PROVIDED DATA:
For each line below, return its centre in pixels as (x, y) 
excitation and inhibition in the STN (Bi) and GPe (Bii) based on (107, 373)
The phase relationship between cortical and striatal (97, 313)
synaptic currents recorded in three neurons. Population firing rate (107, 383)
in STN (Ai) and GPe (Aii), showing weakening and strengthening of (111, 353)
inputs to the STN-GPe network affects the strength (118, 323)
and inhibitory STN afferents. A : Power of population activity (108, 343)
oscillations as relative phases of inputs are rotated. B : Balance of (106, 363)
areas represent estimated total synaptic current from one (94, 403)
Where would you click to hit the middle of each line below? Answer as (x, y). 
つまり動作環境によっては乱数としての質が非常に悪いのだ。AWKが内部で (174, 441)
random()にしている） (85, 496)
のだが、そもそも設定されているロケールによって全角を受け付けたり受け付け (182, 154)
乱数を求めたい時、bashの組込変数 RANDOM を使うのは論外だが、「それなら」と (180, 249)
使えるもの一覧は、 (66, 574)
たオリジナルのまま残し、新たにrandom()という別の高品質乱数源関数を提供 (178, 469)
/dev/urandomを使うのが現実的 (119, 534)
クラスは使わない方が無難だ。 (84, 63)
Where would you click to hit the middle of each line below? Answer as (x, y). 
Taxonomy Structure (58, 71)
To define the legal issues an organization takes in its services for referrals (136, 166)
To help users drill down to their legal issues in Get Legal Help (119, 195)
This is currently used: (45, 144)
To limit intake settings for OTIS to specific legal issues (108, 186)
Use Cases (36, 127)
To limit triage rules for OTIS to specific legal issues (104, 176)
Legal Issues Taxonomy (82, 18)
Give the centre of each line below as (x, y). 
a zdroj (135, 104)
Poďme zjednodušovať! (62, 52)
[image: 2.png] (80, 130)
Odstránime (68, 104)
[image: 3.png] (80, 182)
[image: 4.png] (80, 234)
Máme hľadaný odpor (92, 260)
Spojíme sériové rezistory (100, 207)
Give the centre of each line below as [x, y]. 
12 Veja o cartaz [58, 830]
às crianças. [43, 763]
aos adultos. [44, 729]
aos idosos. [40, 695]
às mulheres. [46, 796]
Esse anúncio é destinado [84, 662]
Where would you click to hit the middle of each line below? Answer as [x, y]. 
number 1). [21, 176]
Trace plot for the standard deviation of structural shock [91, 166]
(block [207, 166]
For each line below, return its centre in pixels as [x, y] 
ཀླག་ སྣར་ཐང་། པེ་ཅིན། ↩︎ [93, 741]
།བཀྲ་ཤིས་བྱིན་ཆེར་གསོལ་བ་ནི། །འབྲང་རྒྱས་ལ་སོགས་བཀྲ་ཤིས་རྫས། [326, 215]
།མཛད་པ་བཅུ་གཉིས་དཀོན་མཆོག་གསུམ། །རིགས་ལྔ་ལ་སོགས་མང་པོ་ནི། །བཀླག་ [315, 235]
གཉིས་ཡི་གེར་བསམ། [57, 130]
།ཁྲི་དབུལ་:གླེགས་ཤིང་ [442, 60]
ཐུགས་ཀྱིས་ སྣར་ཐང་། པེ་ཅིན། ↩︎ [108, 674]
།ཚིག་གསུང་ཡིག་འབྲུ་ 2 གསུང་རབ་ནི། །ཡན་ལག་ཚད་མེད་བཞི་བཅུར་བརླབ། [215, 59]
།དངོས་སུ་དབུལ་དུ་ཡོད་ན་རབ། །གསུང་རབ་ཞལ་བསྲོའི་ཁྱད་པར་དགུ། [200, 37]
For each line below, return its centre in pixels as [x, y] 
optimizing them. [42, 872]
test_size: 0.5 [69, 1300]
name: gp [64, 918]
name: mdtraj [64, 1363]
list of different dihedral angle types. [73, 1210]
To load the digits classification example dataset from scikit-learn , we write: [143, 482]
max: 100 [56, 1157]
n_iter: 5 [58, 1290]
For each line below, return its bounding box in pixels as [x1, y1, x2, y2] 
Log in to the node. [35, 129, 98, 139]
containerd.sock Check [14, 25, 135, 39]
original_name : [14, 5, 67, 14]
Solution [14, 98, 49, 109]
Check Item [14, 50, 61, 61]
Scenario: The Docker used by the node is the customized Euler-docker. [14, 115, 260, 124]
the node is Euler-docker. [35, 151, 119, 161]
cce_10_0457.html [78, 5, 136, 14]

---

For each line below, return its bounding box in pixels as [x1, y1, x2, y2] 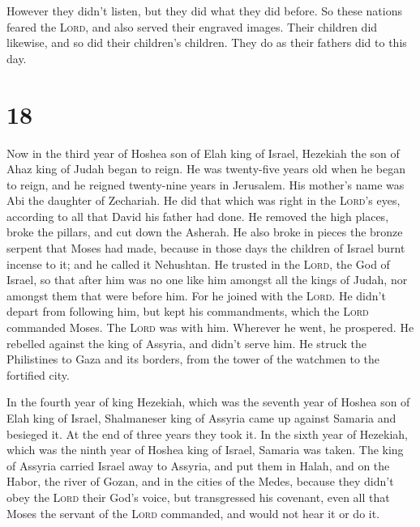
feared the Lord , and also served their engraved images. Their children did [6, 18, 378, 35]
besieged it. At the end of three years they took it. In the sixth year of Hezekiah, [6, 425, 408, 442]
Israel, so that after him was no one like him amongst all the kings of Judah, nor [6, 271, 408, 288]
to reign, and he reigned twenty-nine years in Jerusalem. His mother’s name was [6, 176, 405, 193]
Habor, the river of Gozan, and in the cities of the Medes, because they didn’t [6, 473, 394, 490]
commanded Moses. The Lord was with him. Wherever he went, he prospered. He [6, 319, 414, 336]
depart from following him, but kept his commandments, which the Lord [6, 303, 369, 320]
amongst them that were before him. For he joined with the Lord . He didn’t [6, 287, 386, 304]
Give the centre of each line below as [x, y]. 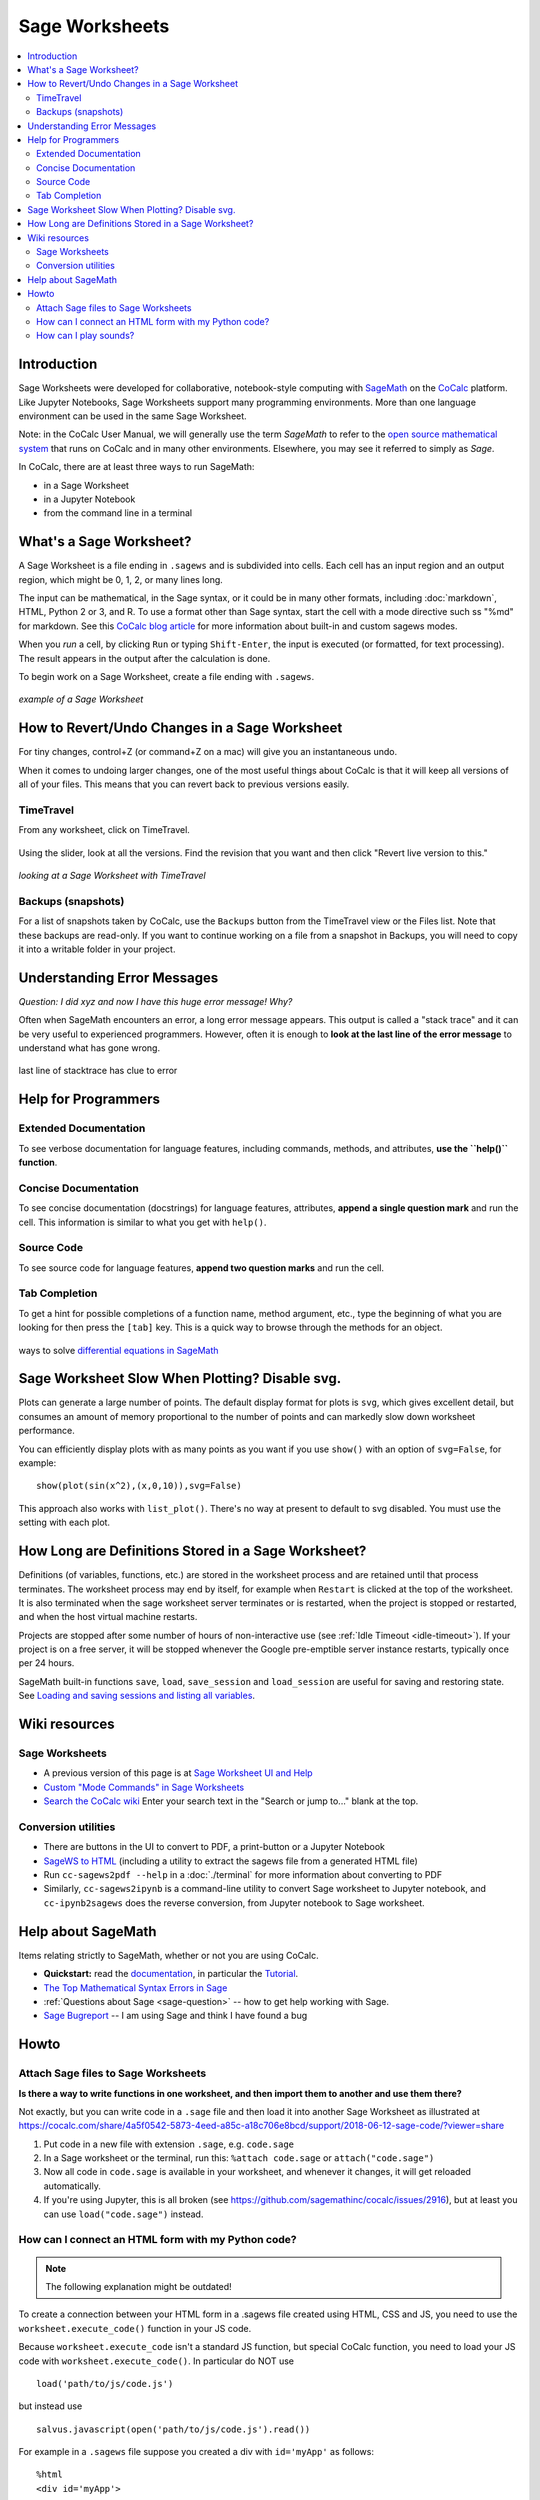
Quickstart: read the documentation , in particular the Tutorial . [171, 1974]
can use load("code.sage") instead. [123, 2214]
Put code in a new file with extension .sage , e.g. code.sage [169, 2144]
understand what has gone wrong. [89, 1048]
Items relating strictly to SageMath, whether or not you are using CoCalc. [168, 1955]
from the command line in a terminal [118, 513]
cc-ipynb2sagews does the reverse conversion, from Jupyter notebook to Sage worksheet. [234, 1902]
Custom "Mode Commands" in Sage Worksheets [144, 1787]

* * *

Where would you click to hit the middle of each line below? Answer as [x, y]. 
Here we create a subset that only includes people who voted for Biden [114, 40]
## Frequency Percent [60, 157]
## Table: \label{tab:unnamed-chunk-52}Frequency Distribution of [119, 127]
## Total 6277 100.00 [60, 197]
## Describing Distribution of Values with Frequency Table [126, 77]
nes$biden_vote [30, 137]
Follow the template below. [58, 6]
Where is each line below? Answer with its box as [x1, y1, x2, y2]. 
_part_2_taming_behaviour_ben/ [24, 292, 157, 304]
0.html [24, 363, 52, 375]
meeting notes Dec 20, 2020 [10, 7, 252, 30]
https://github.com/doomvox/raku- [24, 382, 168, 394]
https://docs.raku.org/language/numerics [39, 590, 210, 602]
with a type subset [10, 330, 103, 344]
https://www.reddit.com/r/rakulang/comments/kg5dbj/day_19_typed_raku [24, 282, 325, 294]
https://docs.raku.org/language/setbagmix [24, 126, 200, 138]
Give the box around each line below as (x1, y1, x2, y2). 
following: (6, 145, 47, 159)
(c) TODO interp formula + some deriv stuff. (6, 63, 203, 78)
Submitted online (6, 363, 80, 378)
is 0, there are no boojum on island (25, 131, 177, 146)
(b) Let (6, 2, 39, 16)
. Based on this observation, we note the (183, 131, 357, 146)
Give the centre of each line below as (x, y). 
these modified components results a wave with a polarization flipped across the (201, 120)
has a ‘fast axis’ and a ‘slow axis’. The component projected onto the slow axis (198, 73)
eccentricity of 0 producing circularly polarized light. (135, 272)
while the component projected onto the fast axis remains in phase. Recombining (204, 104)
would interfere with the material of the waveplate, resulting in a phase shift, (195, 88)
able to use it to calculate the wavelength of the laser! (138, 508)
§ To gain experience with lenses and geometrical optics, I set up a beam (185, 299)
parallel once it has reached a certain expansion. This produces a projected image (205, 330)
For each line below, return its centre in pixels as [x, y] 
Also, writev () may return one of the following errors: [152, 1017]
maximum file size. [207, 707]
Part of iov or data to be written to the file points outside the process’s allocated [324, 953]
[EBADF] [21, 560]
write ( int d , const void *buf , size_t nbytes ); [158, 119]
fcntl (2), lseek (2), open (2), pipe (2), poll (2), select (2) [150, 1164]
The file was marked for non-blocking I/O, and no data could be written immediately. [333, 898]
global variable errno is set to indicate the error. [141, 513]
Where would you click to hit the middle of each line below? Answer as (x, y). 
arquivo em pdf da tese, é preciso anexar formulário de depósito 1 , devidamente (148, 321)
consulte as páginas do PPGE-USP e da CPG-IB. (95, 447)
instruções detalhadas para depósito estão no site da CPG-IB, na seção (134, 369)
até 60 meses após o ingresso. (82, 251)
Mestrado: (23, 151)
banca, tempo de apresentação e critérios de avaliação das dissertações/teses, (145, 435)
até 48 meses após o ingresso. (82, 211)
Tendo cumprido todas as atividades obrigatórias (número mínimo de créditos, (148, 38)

EXERCISE REQUIREMENTS: Give an exact copy of the lines above from the line with "consulte as páginas" up to and including the line with "banca, tempo de", and leave everything else out.

THE ANSWER:
consulte as páginas do PPGE-USP e da CPG-IB. (95, 447)
instruções detalhadas para depósito estão no site da CPG-IB, na seção (134, 369)
até 60 meses após o ingresso. (82, 251)
Mestrado: (23, 151)
banca, tempo de apresentação e critérios de avaliação das dissertações/teses, (145, 435)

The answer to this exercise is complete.